Ryn didn't speak. He put his hand on the line and felt it hum and thought not of paper or sponsors or wards but of the simple fact that a room with a door and a line and a bar was church enough for a day. He nodded once, tired. The woman burst into tears. The boy didn't. The man put his head on the door and said thank you to wood.
The System placed a line in his head with the clinical indecency of bureaucracy at its least offensive.
[Objective: Fortify Tollhouse (Day Hold) — Status: In Progress 68%.]
He wanted it to say something human. He didn't need it to. He looked at Tamsin and Sereth and Ilyon and Hana and Dorran and Jarla and the boy with the sash and the donkey. He said, "Set lines," again because that was his prayer. He did it until the day shifted into a shape he recognized.

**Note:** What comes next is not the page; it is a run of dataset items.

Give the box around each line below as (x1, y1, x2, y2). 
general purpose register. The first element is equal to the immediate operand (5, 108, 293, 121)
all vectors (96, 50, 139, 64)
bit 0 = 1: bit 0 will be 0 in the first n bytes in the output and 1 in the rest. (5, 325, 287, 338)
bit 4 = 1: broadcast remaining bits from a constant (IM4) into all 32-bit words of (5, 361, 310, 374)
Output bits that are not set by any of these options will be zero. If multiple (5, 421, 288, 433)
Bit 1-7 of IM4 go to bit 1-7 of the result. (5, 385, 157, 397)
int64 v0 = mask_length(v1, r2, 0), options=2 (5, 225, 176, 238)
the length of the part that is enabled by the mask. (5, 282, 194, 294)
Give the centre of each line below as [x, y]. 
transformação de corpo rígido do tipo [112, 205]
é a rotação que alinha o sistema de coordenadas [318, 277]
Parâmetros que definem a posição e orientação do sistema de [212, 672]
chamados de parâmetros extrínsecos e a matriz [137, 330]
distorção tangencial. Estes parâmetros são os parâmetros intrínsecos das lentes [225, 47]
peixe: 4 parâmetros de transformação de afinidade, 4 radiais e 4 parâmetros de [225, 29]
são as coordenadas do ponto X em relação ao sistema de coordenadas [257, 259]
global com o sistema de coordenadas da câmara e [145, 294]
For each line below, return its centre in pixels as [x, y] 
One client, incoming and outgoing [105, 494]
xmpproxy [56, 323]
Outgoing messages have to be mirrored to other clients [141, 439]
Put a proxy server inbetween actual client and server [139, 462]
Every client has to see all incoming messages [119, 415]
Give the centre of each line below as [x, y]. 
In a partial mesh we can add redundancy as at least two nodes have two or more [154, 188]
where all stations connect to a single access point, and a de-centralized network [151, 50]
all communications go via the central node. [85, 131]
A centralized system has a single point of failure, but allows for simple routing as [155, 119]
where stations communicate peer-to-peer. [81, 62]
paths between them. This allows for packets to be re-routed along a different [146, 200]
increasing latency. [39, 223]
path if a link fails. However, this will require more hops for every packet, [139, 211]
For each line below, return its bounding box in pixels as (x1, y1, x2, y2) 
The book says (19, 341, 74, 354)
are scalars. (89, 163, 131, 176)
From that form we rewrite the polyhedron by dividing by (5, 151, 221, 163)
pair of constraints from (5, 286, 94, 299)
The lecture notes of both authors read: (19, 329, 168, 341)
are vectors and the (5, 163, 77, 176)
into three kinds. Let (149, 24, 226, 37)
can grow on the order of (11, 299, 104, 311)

Out at the line of the hills, a horn blew that had nothing to do with Garron or the Guild. Not long; not short; a call none of them knew. The Warden's wood stirred, not in threat, but in what felt like interest.
"Not bored," Tamsin said unhappily.
Ryn swallowed and thought of the Warden telling him not to hum at stones when he was tired. He felt very tired.
He set a line anyway, because no one else would.
The door held. The house watched. The world shifted, very slightly, around whatever that horn meant.
He was about to learn who had been paying the sponsor's surgeon, and the price would be a new number on a ledger he hadn't wanted to keep.